Clearly I don't think this is completely right,

but it's a first estimation of that.

Salamon and Gómez, they presented an algorithm that on this type of

harmonic summation contours is able to identify

which is the lead instrument or the lead voice and therefore,

18:09

the prominent harmonic instrument in this case that is singing the voice.

And it does a pretty good job like in this sound example,

I will play the prominent pitch it has found for this sound.

[SOUND] So that's pretty good.

Again, there might be some glitches, especially I see one glitch,

but it's able to identify the prominent pitch over this whole sound.

18:43

So the best references for the algorithms that I mentioned in the class

are the original articles in which they were proposed.

So I would encourage you to, for the YIN algorithm,

look at the article by Cheveigne and Kawahara.

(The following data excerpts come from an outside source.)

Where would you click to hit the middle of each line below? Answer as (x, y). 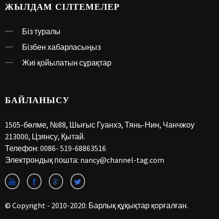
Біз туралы (41, 31)
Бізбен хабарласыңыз (61, 47)
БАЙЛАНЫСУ (37, 100)
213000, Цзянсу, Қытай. (45, 136)
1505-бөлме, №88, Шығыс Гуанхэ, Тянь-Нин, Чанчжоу (100, 124)
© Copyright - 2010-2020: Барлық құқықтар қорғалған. (97, 205)
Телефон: (22, 148)
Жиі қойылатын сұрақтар (67, 62)
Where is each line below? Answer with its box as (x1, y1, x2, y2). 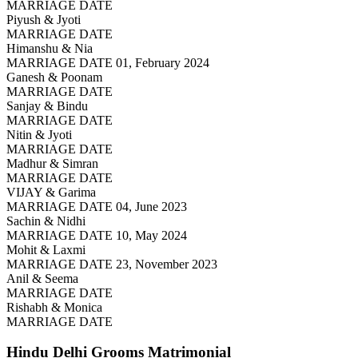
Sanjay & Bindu (6, 98, 88, 113)
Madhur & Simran (6, 156, 98, 170)
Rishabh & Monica (6, 300, 102, 314)
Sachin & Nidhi (6, 213, 86, 228)
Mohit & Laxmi (6, 242, 86, 257)
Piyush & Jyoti (6, 12, 81, 26)
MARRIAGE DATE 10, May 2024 (6, 228, 187, 242)
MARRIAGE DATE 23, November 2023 (6, 257, 217, 271)
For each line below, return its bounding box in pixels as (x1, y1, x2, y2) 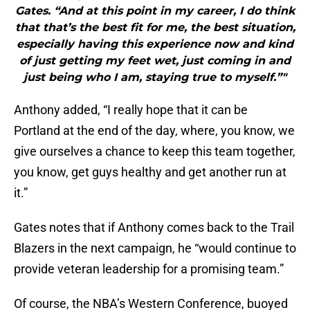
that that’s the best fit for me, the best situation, (15, 21, 295, 35)
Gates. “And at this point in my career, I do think (15, 4, 295, 18)
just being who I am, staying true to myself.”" (24, 71, 286, 84)
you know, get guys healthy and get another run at (14, 165, 286, 180)
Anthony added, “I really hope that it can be (14, 102, 248, 118)
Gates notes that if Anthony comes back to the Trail (14, 220, 294, 235)
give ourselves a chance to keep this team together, (14, 144, 295, 159)
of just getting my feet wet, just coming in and (19, 54, 291, 68)
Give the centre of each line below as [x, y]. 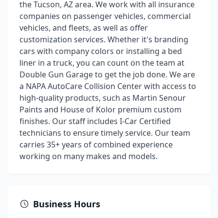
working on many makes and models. [89, 156]
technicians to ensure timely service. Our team [105, 133]
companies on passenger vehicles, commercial [105, 16]
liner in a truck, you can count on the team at [102, 63]
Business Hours [67, 204]
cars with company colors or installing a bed [101, 51]
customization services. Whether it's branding [104, 39]
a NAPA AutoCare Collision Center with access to [108, 86]
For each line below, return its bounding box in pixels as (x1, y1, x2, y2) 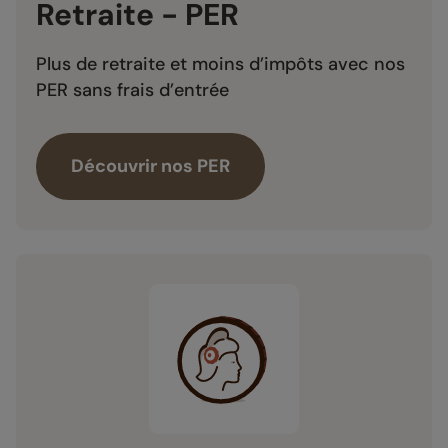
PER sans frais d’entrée (36, 77, 229, 102)
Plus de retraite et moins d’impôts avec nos (36, 51, 405, 76)
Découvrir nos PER (71, 153, 230, 178)
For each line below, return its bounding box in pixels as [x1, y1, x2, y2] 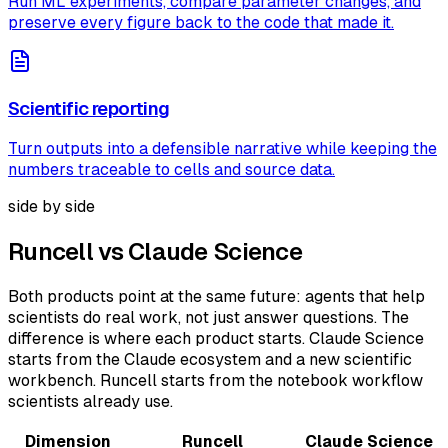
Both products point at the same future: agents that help [8, 287, 425, 307]
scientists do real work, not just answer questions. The [8, 308, 409, 328]
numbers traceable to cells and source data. [8, 160, 335, 180]
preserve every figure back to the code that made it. [8, 12, 394, 32]
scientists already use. [8, 392, 173, 412]
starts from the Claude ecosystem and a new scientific [8, 350, 412, 370]
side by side [8, 197, 95, 217]
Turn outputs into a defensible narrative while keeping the [8, 139, 437, 159]
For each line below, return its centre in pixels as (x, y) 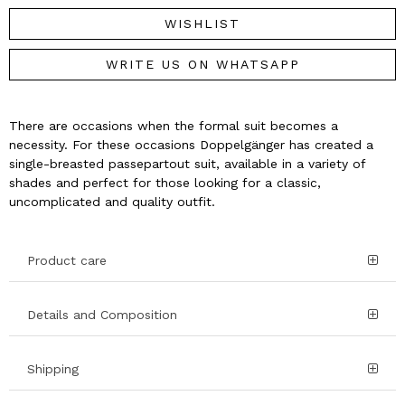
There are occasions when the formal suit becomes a (174, 126)
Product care (67, 260)
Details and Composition (102, 315)
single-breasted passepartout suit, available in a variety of (187, 164)
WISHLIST (202, 24)
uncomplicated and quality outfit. (112, 202)
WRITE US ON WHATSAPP (202, 64)
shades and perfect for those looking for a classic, (165, 183)
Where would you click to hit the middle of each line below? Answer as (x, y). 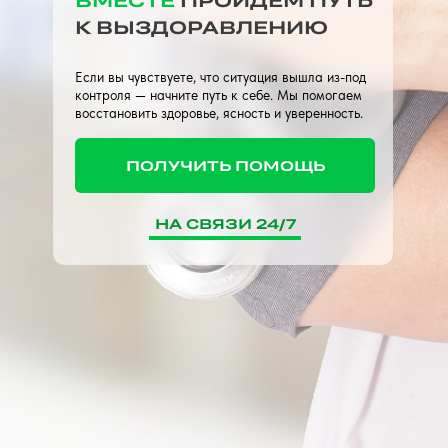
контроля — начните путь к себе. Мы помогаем (218, 95)
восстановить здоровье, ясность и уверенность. (219, 113)
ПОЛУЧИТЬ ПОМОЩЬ (225, 165)
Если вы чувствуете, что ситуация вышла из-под (220, 77)
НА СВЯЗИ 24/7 (225, 223)
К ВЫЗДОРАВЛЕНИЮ (201, 27)
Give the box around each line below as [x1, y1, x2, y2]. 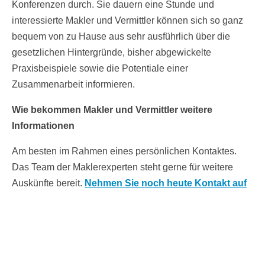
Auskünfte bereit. [12, 178, 85, 189]
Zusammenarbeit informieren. [12, 79, 135, 90]
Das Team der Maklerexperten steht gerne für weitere [12, 162, 233, 173]
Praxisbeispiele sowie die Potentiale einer [12, 63, 188, 74]
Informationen [12, 121, 75, 131]
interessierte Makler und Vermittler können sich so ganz [12, 15, 243, 26]
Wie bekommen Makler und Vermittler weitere [12, 105, 212, 115]
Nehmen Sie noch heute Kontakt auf [85, 178, 247, 189]
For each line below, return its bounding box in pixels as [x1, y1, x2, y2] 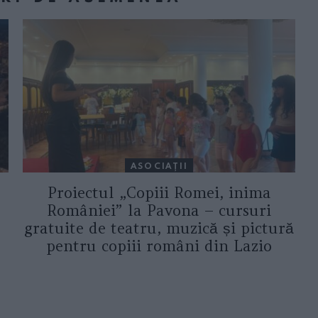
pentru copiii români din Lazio [46, 236, 272, 256]
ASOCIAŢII [131, 160, 187, 172]
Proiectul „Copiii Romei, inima [47, 183, 271, 203]
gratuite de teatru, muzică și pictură [24, 219, 294, 238]
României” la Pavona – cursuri [47, 201, 271, 221]
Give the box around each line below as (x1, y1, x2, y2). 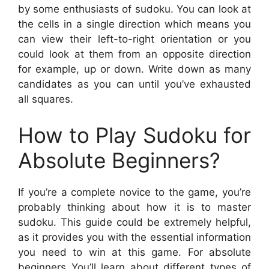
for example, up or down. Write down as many (18, 63, 251, 75)
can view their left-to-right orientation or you (18, 33, 251, 45)
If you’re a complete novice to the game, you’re (18, 186, 251, 198)
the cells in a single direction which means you (18, 18, 251, 30)
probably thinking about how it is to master (18, 201, 251, 213)
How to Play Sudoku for (18, 122, 251, 148)
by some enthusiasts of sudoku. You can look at (18, 3, 251, 15)
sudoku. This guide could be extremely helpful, (18, 216, 251, 228)
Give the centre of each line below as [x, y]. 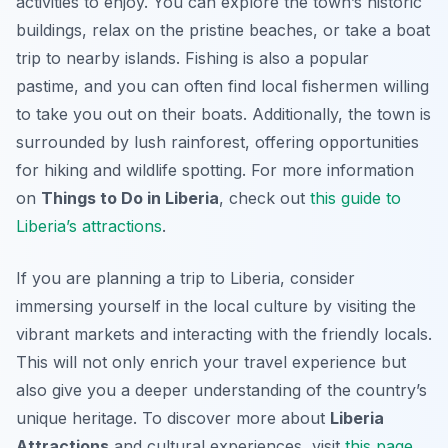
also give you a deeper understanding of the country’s [221, 390]
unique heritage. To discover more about [173, 418]
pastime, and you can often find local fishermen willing [222, 86]
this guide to [355, 198]
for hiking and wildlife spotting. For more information [215, 170]
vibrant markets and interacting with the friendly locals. [224, 334]
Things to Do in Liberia [130, 198]
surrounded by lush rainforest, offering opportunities [217, 142]
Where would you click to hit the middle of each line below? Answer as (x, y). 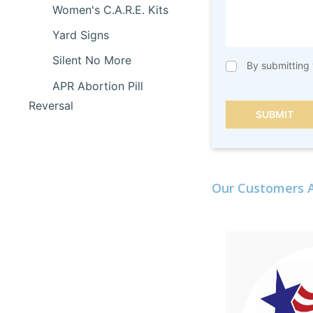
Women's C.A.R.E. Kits (111, 9)
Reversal (51, 105)
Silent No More (92, 60)
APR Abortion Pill (98, 86)
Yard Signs (81, 35)
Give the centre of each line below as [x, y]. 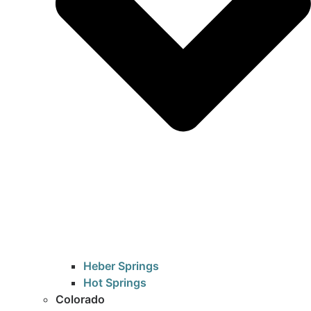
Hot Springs [115, 283]
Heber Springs [121, 266]
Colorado [80, 300]
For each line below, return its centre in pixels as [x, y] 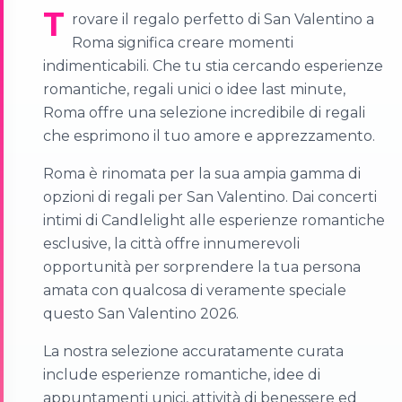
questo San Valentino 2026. [141, 314]
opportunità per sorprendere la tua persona [202, 267]
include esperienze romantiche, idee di [182, 375]
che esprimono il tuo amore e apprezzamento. [209, 136]
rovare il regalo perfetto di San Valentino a [223, 20]
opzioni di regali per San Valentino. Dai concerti [210, 197]
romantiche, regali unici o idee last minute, [194, 90]
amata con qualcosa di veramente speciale [195, 291]

For the two-way mismatch, read the article by Maher and

Beauchamp and for the melody algorithm by Salomon and Gomez,

we've got this IEEE transactions article, which describes it quite in detail.

Again, you can find other information, and there is a lot of algorithms that

have been proposed to do fundamental frequency and pitch detection.

So I encourage you to study more into this and

get a grasp of the techniques that are behind these ideas.

19:32

In this lecture,

we have presented different approaches to the fundamental frequency detection.

And this is a research problem that has not been completely solved yet,

especially for complex signals.

In order to not make things too complicated,

we will focus on monophonic signals, but the concepts that we will explain from

now on should also be applicable to any type of signal.

By combining the harmonic model that we presented in the previous lecture

with the F0 detection that we just presented, we can analyze and

synthesize harmonic signals.

But things are not finished yet, so see you in the next lecture,

where we will take these even further and try to see what happens when we have of

course sounds that the harmonic model does not work so well.